He/she has not been themselves lately. They did this in a moment of impulse. Did they not see how rosy life was together? Gosh the sex was amazing, what else did they need? You never ran out of things to talk about. And so on. You decide they need to be reminded of this and what follows is the kind of stuff you would kick a friend for but which you are now doing.
“I miss you.”
“Want to have lunch and talk about it?”
“I think we have a lot to share and I know you do too.”
“You know we still love each other.”
There is no reply. But that doesn’t stop you. You start to get angry. You accuse them of leading you on, lying, cheating, everything including being a serial killer. Not surprisingly this does not promote further conversation. Most people usually give up at this point and seek solace in drink or ill-advised one night stands ‘to get him/her back.’

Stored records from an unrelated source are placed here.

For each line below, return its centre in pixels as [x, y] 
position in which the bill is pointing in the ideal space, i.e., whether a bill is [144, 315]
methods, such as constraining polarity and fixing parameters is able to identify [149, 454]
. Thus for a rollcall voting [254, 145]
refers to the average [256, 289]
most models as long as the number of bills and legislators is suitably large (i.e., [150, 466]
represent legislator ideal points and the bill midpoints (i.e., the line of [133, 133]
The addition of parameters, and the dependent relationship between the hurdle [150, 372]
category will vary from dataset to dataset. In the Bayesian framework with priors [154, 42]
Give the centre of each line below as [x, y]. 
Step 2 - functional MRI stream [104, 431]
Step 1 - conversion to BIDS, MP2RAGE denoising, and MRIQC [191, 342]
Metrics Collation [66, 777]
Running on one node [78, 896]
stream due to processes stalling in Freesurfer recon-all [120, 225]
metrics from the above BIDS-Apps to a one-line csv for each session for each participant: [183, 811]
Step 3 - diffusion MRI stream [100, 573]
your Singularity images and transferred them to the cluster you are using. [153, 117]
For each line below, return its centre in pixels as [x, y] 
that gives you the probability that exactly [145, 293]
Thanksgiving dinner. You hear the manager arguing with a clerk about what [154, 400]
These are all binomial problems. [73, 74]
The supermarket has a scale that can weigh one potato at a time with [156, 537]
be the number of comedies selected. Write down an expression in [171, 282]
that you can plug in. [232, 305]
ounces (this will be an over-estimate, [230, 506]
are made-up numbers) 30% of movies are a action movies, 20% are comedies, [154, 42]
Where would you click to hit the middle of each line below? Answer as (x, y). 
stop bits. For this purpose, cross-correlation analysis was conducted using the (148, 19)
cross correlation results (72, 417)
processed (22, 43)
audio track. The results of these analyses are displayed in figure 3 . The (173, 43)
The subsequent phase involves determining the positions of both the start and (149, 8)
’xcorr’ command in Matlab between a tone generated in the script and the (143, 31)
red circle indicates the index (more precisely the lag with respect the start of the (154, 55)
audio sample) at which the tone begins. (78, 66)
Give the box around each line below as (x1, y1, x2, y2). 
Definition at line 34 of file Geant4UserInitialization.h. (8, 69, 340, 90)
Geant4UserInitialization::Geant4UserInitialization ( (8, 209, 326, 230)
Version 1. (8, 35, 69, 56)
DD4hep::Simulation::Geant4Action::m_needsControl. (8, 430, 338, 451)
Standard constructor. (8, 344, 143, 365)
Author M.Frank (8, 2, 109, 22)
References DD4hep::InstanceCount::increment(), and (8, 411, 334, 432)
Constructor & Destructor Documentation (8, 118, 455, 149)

But some just go off the deep-end like our Californian doctor. Obsession and love are frequently too close to call, so that is no surprise. But what, really what could she have needed to say that she couldn’t do on Facebook?
TUESDAY, 31 AUGUST 2010
Yesterday Ms R received a text from a young man of her acquaintance. He’d wanted to take her to dinner over the long weekend but something had got in the way. Was it another rung on his career ladder? No. It seemed that his friends had decided to split up and he’d spent all weekend talking to them. Learned readers know how dangerous this territory is. Frankly why not just blow yourself up and be done with it?
“But they are close friends,” he told Ms R.
“Aha but the closer they are the less you should interfere,”opined Ms R. “Remember I am a Woman of Experience and this is one experience you do not want.” He chose not to heed the warning, so Ms R gave him a crash helmet, a cyanide tablet and bade him farewell.
Ms R has never found herself in this situation, largely because her wise Lebanese mother told her that it is impossible to get involved without being seen as taking sides. Given that her mother comes from a war-torn country, this is good advice. Exactly what do you gain by getting involved in people’s lives. Those of you less inclined towards the examined life might say, “But he’s just being kind. He wants them to stay together.”
Ok smarties but to what end? What is in it for him if his friends stay together?
“Why nothing Ms R. He just wants to see them happy.”
But they are not happy, and experience tells us that if the sore has come to the surface now, it’s been around for a while. You see while this young man may feel his intentions are good, Ms R suspects that he, like others who choose to walk amongst emotional IED’s, wants his life to stay the same. His life has been a conventional one: school, university, finance job, career ladder. Same group of friends to ski with, go to the beach with and see at each other’s weddings. Think about it. If these two upset the apple cart, they rupture his certainty. For some people the thought of any change is too much.
“But we always go to Bob and Kate’s on Saturdays for nights in with a DVD.” See what I’m saying? Because when Bob and Kate are no longer together, it kind of makes things awkward doesn’t it? Who do you invite? Who do you leave out?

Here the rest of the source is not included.